RECORDS FOR THIS TASK: Begin

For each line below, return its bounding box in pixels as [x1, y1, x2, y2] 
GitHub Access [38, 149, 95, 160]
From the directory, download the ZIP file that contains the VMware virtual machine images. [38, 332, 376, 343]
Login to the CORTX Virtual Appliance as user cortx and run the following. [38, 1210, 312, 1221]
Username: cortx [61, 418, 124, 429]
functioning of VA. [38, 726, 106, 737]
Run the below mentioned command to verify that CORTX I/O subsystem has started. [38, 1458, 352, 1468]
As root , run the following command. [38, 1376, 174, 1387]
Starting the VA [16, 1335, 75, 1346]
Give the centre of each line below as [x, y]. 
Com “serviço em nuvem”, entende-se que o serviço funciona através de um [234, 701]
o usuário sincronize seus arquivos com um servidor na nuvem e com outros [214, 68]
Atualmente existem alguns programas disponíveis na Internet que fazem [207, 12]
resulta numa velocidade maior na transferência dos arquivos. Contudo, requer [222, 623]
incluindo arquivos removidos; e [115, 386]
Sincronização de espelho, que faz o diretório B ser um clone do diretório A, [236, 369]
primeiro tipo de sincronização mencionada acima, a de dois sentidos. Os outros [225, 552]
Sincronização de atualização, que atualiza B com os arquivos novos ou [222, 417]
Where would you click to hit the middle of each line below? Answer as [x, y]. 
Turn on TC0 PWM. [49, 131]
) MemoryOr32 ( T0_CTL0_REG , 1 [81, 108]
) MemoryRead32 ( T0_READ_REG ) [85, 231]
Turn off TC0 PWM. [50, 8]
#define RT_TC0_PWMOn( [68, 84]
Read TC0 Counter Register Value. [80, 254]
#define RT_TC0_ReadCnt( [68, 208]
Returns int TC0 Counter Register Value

RECORDS FOR THIS TASK: End

BRIEF:
Send back exactly the lines of the listing above, beginning at the line containing "Read TC0 Counter Register Value. [80, 254]" and ending with the last. Add nothing.

OUTPUT OF THE EXERCISE:
Read TC0 Counter Register Value. [80, 254]
#define RT_TC0_ReadCnt( [68, 208]
Returns int TC0 Counter Register Value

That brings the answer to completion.